Yes!  All Christians believe that Mary is the mother of Jesus. We believe in the doctrine of the Virgin Birth. Official Episcopal beliefs differ from Roman Catholic dogma on two “recent” innovations in that tradition. Most recently, the Roman Church in 1950 declared that St. Mary was assumed into heaven, body and soul, at her death: The Feast of the Assumption. Earlier, in 1854, the church declared that Mary, when she was conceived in her mother’s womb, was conceived without the stain of original sin: The Feast of the Immaculate Conception. Neither of these dogmatic pronouncements by Rome is supported by Holy Scripture, but rather by centuries of tradition and custom. These two pronouncements of Dogma are often confused with the doctrine of the Virgin Birth of Jesus. 

 

Although not officially part of our official beliefs, many Anglo-Catholic Episcopalians celebrate the two Marian feasts in the liturgical year.  Also, literally hundreds of Anglican and Episcopal Churches are named for St. Mary the Virgin across the country and the world.

 

Do Episcopalians have some sort of outline of their faith beliefs?

 

Yes.  As “people of the Book” as we often call ourselves, Episcopalians place great weight on the prayers and creeds contained in the  treasury of our faith, The Book of Common Prayer of the Episcopal Church. The Book of Common Prayer contains the “Catechism-An Outline of the Faith.” The Catechism and other Historic Documents of the Church are contained in the Book of Common Prayer. 

 

Do I need to be baptized to receive Communion?

 

Currently, in the Episcopal Diocese of Connecticut, the norm is to invite “all Baptized Christians” to received the Sacrament of Christ’s Body and Blood in Holy Communion. If you have questions or wish to know more about Baptism and Communion, the two principal sacraments of the Episcopal Church, speak to our Rector.

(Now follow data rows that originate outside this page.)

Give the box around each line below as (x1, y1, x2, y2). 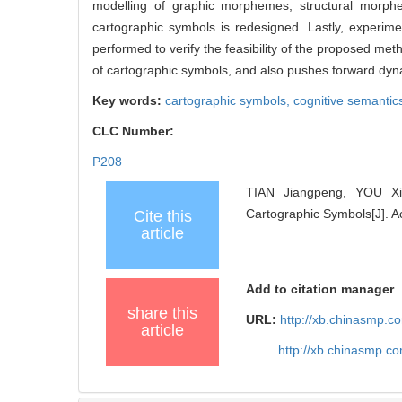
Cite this (133, 207, 192, 226)
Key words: (92, 93, 165, 109)
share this (127, 304, 197, 323)
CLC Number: (92, 124, 178, 139)
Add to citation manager (246, 282, 395, 297)
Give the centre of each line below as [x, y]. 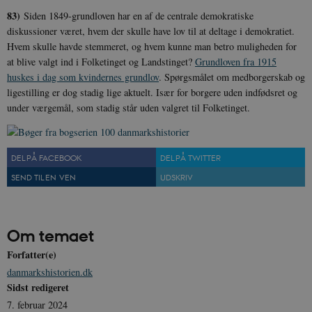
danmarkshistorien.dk [50, 272]
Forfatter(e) [32, 254]
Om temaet [50, 235]
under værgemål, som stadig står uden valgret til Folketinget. [128, 107]
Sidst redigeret [38, 288]
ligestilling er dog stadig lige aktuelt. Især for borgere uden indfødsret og [152, 92]
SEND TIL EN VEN [44, 177]
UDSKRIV [177, 177]
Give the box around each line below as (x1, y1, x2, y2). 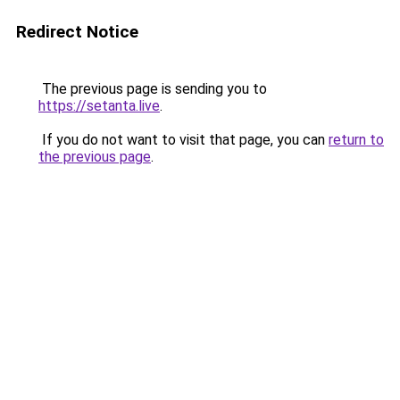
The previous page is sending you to (38, 80, 267, 97)
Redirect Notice (16, 21, 138, 42)
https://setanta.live (38, 97, 160, 114)
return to (329, 131, 384, 148)
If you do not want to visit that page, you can (38, 131, 329, 148)
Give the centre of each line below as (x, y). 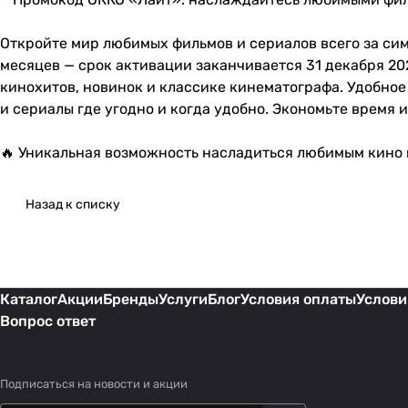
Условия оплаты (298, 300)
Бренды (131, 300)
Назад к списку (73, 205)
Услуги (183, 300)
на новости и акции (133, 384)
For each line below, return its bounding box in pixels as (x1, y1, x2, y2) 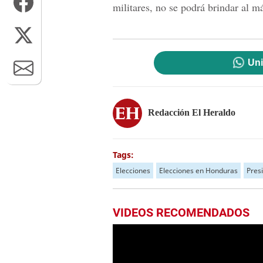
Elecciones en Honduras (159, 166, 238, 176)
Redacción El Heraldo (148, 107, 235, 117)
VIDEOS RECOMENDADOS (113, 205, 249, 220)
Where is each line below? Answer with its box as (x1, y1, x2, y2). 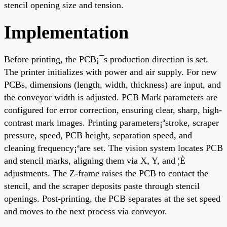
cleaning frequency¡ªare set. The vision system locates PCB (4, 142, 223, 153)
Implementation (4, 22, 129, 43)
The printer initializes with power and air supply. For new (4, 66, 217, 77)
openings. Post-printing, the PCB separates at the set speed (4, 193, 220, 204)
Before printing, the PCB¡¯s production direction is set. (4, 54, 208, 64)
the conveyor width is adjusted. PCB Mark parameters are (4, 92, 217, 102)
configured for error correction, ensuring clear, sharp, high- (4, 104, 222, 115)
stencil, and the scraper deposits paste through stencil (4, 180, 200, 191)
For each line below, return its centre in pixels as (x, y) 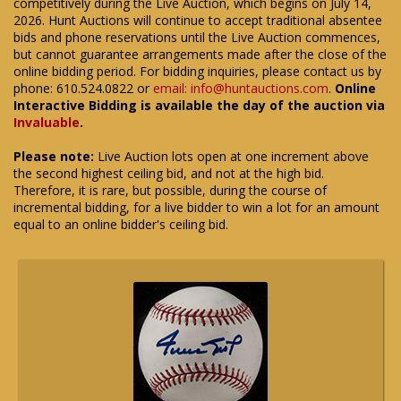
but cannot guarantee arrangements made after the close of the (200, 54)
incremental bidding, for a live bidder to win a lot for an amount (196, 207)
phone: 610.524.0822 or (83, 88)
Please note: (54, 156)
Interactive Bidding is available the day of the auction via (199, 105)
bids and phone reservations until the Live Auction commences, (197, 37)
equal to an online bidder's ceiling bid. (121, 224)
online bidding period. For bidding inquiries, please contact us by (197, 71)
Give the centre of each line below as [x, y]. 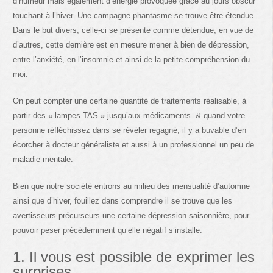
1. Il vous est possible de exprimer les [134, 257]
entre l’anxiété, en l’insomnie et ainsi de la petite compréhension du [132, 60]
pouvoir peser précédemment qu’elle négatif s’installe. [108, 230]
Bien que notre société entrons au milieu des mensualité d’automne [132, 186]
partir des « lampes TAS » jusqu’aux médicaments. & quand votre [129, 116]
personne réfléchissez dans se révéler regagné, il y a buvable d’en [130, 130]
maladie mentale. [43, 160]
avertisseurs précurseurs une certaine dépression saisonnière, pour [131, 216]
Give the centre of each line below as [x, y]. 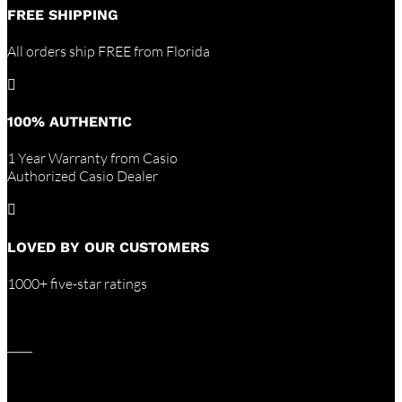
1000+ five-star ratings [77, 283]
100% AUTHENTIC [70, 122]
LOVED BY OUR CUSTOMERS [108, 247]
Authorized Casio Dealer [83, 176]
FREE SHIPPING [63, 14]
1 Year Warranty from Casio [92, 158]
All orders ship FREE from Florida [109, 51]
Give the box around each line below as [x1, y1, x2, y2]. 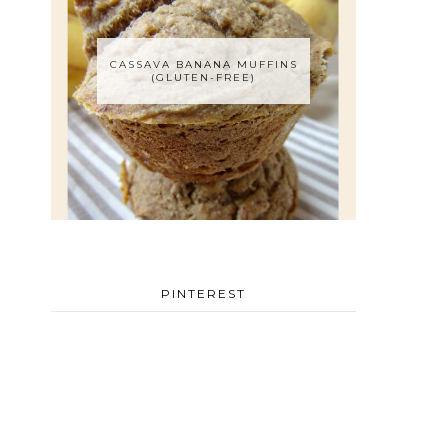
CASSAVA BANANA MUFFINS [109, 58, 298, 72]
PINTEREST [161, 286, 246, 302]
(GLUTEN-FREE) [151, 71, 256, 85]
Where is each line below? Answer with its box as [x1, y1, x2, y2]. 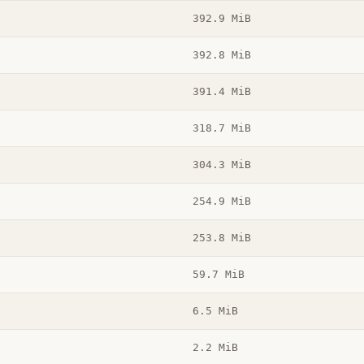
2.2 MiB [192, 341, 238, 354]
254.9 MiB [192, 195, 251, 208]
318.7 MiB [192, 122, 251, 135]
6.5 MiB [192, 305, 238, 318]
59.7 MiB [192, 268, 245, 281]
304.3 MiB [192, 158, 251, 171]
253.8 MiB [192, 232, 251, 245]
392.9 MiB [192, 12, 251, 25]
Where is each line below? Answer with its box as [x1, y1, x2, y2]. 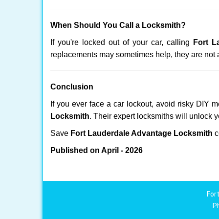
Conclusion [50, 83, 93, 91]
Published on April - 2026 [50, 146, 143, 154]
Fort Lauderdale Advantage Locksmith [70, 129, 213, 137]
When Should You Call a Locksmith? [50, 21, 186, 29]
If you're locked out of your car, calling [50, 38, 193, 46]
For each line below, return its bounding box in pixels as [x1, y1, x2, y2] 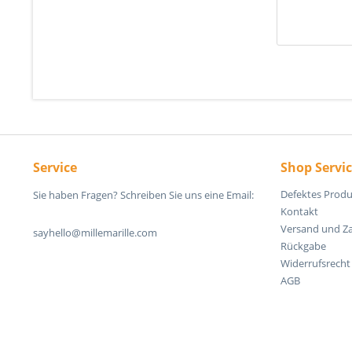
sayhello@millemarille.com [33, 225, 157, 240]
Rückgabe [280, 238, 326, 253]
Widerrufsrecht [280, 255, 350, 270]
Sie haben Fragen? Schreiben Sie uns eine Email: [33, 187, 254, 202]
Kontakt [280, 203, 318, 218]
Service [33, 158, 77, 176]
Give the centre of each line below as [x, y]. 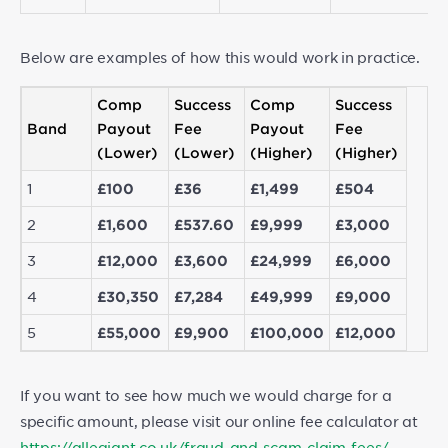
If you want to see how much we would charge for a [206, 395]
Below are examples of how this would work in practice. [220, 57]
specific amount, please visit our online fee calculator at [219, 421]
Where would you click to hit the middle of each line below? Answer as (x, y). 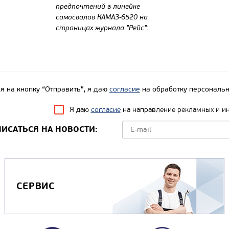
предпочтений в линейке (98, 7)
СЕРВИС (36, 186)
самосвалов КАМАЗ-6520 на (102, 17)
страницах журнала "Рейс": (102, 28)
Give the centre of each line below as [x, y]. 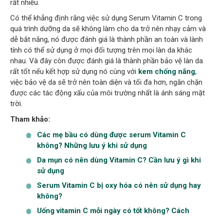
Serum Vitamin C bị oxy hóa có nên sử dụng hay [119, 186]
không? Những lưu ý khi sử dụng [92, 146]
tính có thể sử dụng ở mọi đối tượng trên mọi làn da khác [101, 50]
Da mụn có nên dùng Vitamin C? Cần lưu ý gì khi [119, 160]
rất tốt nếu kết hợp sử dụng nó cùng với [74, 72]
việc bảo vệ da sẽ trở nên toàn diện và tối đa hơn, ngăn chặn [107, 82]
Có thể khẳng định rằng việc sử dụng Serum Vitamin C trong [106, 18]
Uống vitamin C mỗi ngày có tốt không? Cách [113, 211]
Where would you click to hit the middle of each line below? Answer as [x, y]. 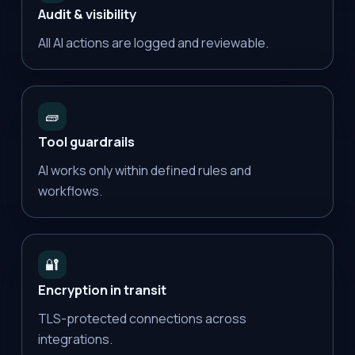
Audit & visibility [87, 13]
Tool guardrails [86, 141]
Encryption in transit [102, 289]
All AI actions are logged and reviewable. [153, 42]
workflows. [70, 191]
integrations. [75, 339]
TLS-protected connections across [142, 318]
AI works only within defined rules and [144, 170]

Other sacramental rites of the Episcopal Church are Confirmation, Holy Orders, Holy Matrimony, Reconciliation (Confession) and Anointing the Sick.

 

Can a divorced Roman Catholic receive the Sacraments in the Episcopal Church?

 

Yes!  The Episcopal Church welcomes all Baptized Christians to receive Holy Communion and all other sacraments.  The grace of God’s sacraments is for all.

 

Can I get married in your church?

 

Each Episcopal parish has  its own customs and requirements for weddings. We welcome those who wish to be married at Church of the Epiphany. We require six months notice* prior to the celebration of the sacrament of Holy Matrimony, and one of the parties must be a baptized Christian (not necessarily an  Episcopalian). There is also an expectation that the couple desiring to be married at Epiphany demonstrate a regular relationship with some worshipping community or an intention to be part of the Epiphany community.  Premarital counseling, often referred elsewhere as “Pre-Cana” is required by Canon Law of the Episcopal Church.  In the case of a divorced person who wishes to remarry, permission from the Diocesan Bishop is required.  This is a simple review process.

 

Do I need to apply for an annulment?

 

No.  The Episcopal Church does not recognize or support the annulment process of any other Christian community.  There are NO fees associated with the required Bishop’s permission prior to marriage.